WASHINGTON (Reuters) - Staff members in New Hampshire for Republican presidential candidate Michele Bachmann have resigned en masse, a Republican familiar with the situation said on Friday, in a fresh blow to her 2012 hopes.
The Republican had few details, but news reports in New Hampshire said the resignations included her New Hampshire campaign manager, Jeff Chidester.
Bachmann, campaigning in Iowa, sowed some confusion by saying she was unaware of the resignations.
Manchester’s Union Leader newspaper said Chidester, a conservative activist and radio talk show host, left due to frustration with Bachmann’s national campaign, not with the candidate herself.
Bachmann has focused much of her efforts on Iowa, whose January 3 caucuses are the first U.S. nominating contest of the 2012 election cycle. Bachmann’s conservative message has a greater chance of achieving a breakthrough in Iowa, where social conservatives are a dominant voice.
Chidester also told the newspaper at least three other staffers -- Tom Lukacz, Nicole Yurek and Caroline Gigler -- had left with the same frustrations.
He said he did not have direct knowledge of whether of Matt LeDuc had also left, as has been reported.
Gigler quickly signed up with the presidential campaign of Texas Governor Rick Perry, a Perry spokeswoman said.
Bachmann told Radio Iowa she was unaware of the resignations and questioned the news reports.
“We’re trying to call everyone and find out if there’s any truth to the story. Everyone that we’ve gotten ahold of has said that they were shocked as well,” she said.
“There’s no truth to that story, so this is a rumor and I think it’s highly reprehensible for the media to publish a story without calling us,” Bachmann said.

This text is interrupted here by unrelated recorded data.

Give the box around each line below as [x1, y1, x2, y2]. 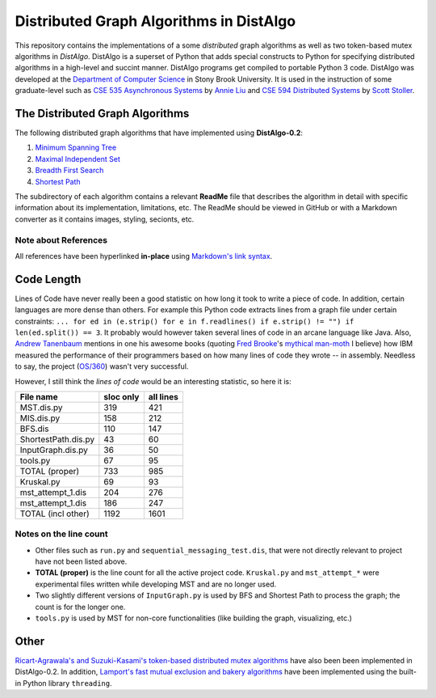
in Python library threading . [15, 678, 112, 687]
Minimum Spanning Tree [35, 142, 117, 153]
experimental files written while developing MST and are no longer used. [35, 579, 277, 589]
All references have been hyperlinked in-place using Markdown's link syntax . [15, 251, 273, 260]
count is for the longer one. [35, 602, 126, 611]
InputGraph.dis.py [19, 444, 88, 455]
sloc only [103, 391, 140, 402]
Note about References [15, 235, 108, 246]

Bachmann campaign manager Keith Nahigian said the campaign had not been notified of anyone in New Hampshire leaving the team, but made clear Iowa was her top priority.

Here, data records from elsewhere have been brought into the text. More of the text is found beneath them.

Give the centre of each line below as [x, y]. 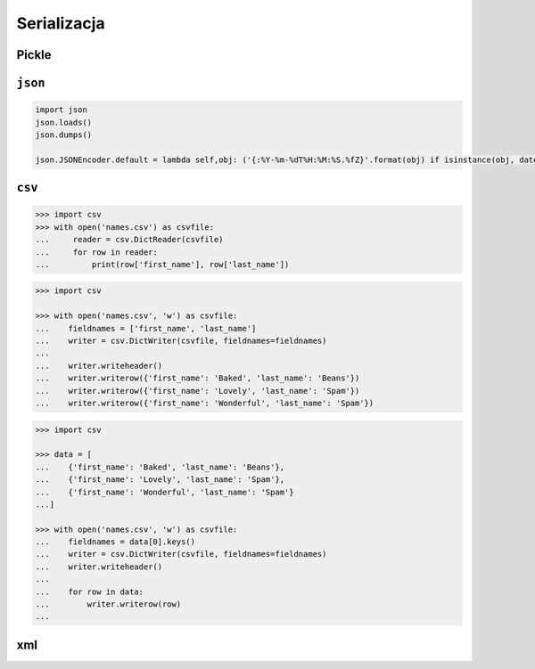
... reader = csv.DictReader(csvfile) [129, 240]
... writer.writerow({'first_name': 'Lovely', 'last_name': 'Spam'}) [198, 391]
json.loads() [64, 122]
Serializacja [61, 23]
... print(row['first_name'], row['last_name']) [162, 264]
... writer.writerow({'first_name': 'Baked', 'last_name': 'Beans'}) [198, 378]
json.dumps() [64, 135]
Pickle [34, 55]

“We look forward to spending more time in the Granite State between now and the primary, but our campaign has emphasized that our main focus is the first-in-the-nation caucus state of Iowa and we are continuing to build efforts there,” he said.
Bachmann has been on a slow fade since winning the Iowa straw poll of Republican voters in August. She has only been registering single digits in polls of New Hampshire Republican voters. In Iowa, she has been in fourth place in the polls behind Herman Cain, Mitt Romney and Ron Paul.
The head of the Tea Party caucus in the U.S. House of Representatives, Bachmann has been faltering amid weak debate performances and the departure of key staff members.
She raised roughly $4 million in campaign funds in the third quarter and spent nearly $6 million. She has roughly $1.3 million cash on hand.
“It certainly underscores the impression that New Hampshire isn’t a priority for her. She’s totally written us off,” said former Republican state legislator Fran Wendelboe.